> **What needs to be done**
Word for word, give the entries back.

[Records from a data source]

====

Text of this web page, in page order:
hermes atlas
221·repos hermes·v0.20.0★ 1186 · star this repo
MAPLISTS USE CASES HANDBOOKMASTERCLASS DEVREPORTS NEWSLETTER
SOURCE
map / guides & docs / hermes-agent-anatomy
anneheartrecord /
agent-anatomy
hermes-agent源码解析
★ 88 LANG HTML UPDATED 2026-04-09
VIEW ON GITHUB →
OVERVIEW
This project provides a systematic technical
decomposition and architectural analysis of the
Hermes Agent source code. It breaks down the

====

> **Result for this exercise**
Text of this web page, in page order:
hermes atlas
221·repos hermes·v0.20.0★ 1186 · star this repo
MAPLISTS USE CASES HANDBOOKMASTERCLASS DEVREPORTS NEWSLETTER
SOURCE
map / guides & docs / hermes-agent-anatomy
anneheartrecord /
agent-anatomy
hermes-agent源码解析
★ 88 LANG HTML UPDATED 2026-04-09
VIEW ON GITHUB →
OVERVIEW
This project provides a systematic technical
decomposition and architectural analysis of the
Hermes Agent source code. It breaks down the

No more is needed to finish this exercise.